Python 3.5 - Get counter to report zero-frequency items

Question

I am doing textual analysis on texts that due to PDF-to-txt conversion errors, sometime lump words together. So instead of matching words, I want to match strings.

For example, I have the string:

mystring='The lossof our income made us go into debt but this is not too bad as we like some debts.'

And I search for

key_words=['loss', 'debt', 'debts', 'elephant']

The output should be of the form:

Filename Debt Debts Loss Elephant
mystring  2    1     1    0

The code I have works well, except for a few glitches: 1) it does not report the frequency of zero-frequency words (so 'Elephant' would not be in the output: 2) the order of the words in key_words seems to matter (ie.
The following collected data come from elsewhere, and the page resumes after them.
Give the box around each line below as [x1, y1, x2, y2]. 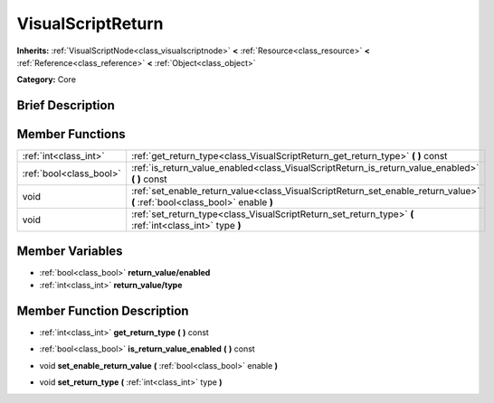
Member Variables [16, 243, 123, 258]
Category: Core [16, 74, 77, 85]
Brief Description [16, 98, 115, 113]
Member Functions [16, 127, 126, 142]
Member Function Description [16, 303, 189, 318]
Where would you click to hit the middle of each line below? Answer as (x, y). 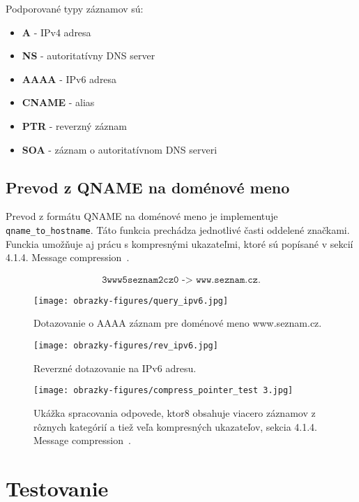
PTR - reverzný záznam (75, 125)
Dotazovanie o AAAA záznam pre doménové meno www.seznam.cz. (178, 323)
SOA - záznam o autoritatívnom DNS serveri (120, 149)
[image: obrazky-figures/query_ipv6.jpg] (131, 301)
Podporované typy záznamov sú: (75, 8)
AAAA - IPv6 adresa (69, 79)
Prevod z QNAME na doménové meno (148, 187)
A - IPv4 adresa (56, 32)
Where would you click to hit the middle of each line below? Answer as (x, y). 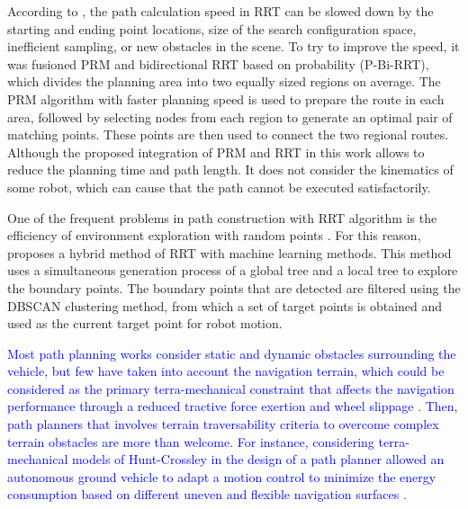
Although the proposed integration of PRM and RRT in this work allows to (216, 152)
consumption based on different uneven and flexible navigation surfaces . (207, 494)
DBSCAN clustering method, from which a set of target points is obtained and (225, 305)
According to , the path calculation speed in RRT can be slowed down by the (220, 11)
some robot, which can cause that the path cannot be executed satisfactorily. (219, 187)
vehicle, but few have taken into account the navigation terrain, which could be (226, 371)
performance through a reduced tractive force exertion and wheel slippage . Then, (233, 406)
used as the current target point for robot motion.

I sometimes get 1 count each for 'debt' and 'debts', and sometimes it reports only 2 counts for 'debt', and 'debts is not reported. I could live with the second point if I managed to "print" the variable names to the dataset... but not sure how.

Below is the relevant code. Thanks! PS. Needless to say, it is not the most elegant piece of code, but I am slowly learning.
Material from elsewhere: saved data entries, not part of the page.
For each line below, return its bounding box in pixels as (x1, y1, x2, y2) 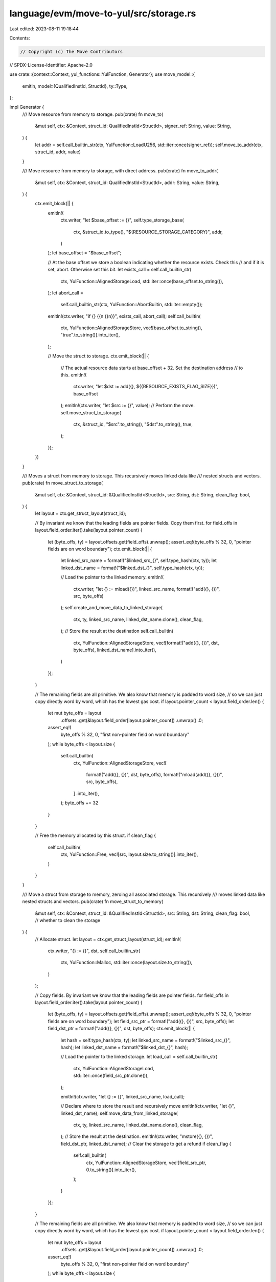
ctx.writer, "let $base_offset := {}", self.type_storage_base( (60, 217, 184, 223)
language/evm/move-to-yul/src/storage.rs (9, 8, 196, 19)
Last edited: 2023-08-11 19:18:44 (9, 26, 79, 32)
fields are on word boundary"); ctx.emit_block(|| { (48, 546, 152, 552)
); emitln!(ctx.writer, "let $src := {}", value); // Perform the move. (60, 403, 195, 409)
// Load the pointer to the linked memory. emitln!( (60, 574, 164, 580)
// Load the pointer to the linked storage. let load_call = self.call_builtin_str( (60, 1054, 217, 1060)
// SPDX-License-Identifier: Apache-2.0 (9, 62, 93, 68)
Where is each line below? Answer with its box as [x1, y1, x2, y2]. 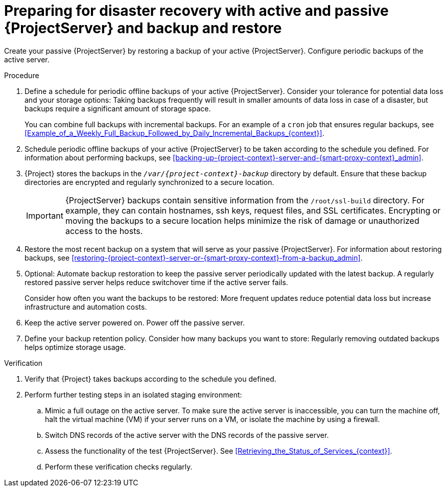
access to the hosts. [65, 225, 143, 236]
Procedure [4, 71, 39, 80]
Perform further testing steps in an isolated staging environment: [25, 390, 242, 399]
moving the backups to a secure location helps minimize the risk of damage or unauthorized [65, 215, 419, 226]
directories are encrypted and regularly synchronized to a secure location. [25, 177, 274, 186]
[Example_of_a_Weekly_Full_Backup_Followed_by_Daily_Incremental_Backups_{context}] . [25, 128, 324, 137]
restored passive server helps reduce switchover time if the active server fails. [25, 277, 288, 287]
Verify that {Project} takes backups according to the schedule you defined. [25, 374, 276, 383]

bad=set(['debts', 'debt'])

csvfile=open("freq_10k_test.csv", "w", newline='', encoding='cp850', errors='replace')
writer=csv.writer(csvfile)
for filename in glob.glob('*.txt'):

    with open(filename, encoding='utf-8', errors='ignore') as f:
      file_name=[]
      file_name.append(filename)

      new_review=[f.read()]
      freq_all=[]
      rev=[]

      from collections import Counter

      for review in new_review:
        review_processed=review.lower()
        for p in list(punctuation):
           review_processed=review_processed.replace(p,'')
           pattern = re.compile("|".join(bad), flags = re.IGNORECASE)
           freq_iter=collections.Counter(pattern.findall(review_processed))           
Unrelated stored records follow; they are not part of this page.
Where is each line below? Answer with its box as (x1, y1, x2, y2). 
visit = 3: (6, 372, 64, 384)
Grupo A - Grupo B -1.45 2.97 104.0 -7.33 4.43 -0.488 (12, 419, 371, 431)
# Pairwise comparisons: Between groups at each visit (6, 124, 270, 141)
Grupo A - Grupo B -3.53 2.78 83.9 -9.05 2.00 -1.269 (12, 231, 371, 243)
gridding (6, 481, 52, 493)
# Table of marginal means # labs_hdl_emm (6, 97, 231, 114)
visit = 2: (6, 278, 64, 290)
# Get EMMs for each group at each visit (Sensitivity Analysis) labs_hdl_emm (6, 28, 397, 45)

        frequency=[value for (key,value) in sorted(freq_iter.items())]
        freq_all.append(frequency)
        freq=[v for v in freq_all]

    fulldata = [ [file_name[i]] + freq  for i, freq in enumerate(freq)]  

    writer=csv.writer(open("freq_10k_test.csv",'a',newline='', encoding='cp850', errors='replace'))
    writer.writerows(fulldata)
    csvfile.flush()

Answer 1

You can just pre-initialize the counter, something like this:

freq_iter = collections.Counter()
freq_iter.update({x:0 for x in bad})
freq_iter.update(pattern.findall(review_processed))   

One nice thing about Counter is that you don't actually have to pre-initialize it - you can just do c = Counter(); c['key'] += 1, but nothing prevents you from pre-initializing some values to 0 if you want.

For the debt/debts thing - that is just an insufficiently specified problem. What do you want the code to do in that case? If you want it to match on the longest pattern matched, you need to sort the list longest-first, that will solve it. If you want both reported, you may need to do multiple searches and save all the results.

Updated to add some information on why it can't find debts: That has more to do with the regex findall than anything else. re.findall always looks for the shortest match, but also once it finds one, it doesn't include it in subsequent matches:

In [2]: re.findall('(debt|debts)', 'debtor debts my debt')
Out[2]: ['debt', 'debt', 'debt']

If you really want to find all instances of every word, you need to do them separately:

In [3]: re.findall('debt', 'debtor debts my debt')
Out[3]: ['debt', 'debt', 'debt']

In [4]: re.findall('debts', 'debtor debts my debt')
Out[4]: ['debts']

However, maybe what you are really looking for is words. in this case, use the \b operator to require a word break:

In [13]: re.findall(r'\bdebt\b', 'debtor debts my debt')
Out[13]: ['debt']

In [14]: re.findall(r'(\b(?:debt|debts)\b)', 'debtor debts my debt')
Out[14]: ['debts', 'debt']

I don't know whether this is what you want or not... in this case, it was able to differentiate debt and debts correctly, but it missed debtor because it only matches a substring, and we asked it not to.

Depending on your use case, you may want to look into stemming the text... I believe there is one in nltk that is pretty simple (used it only once, so I won't try to post an example... this question Combining text stemming and removal of punctuation in NLTK and scikit-learn may be useful), it should reduce debt, debts, and debtor all to the same root word debt, and do similar things for other words. This may or may not be helpful; I don't know what you are doing with it.

Answer 2

Like you want :

mystring='The lossof our income made us go into debt but this is not too bad as we like some debts.'
key_words=['loss', 'debt', 'debts', 'elephant']
for kw in key_words:
  count = mystring.count(kw)
  print('%s %s' % (kw, count))

Or for words:

from collections import defaultdict
words = set(mystring.split())
key_words=['loss', 'debt', 'debts', 'elephant']
d = defaultdict(int)
for word in words:
  d[word] += 1

for kw in key_words:
  print('%s %s' % (kw, d[kw]))

Answer 3

A sleek solution is to use regex:

import regex
mystring='The lossof our income made us go into debt but this is not too bad as we like some debts.'
key_words=['loss', 'debt', 'debts', 'elephant']
print ({k:len(regex.findall(k,mystring,overlapped=True)) for k in key_words})

results to:

{'loss': 1, 'debt': 2, 'debts': 1, 'elephant': 0}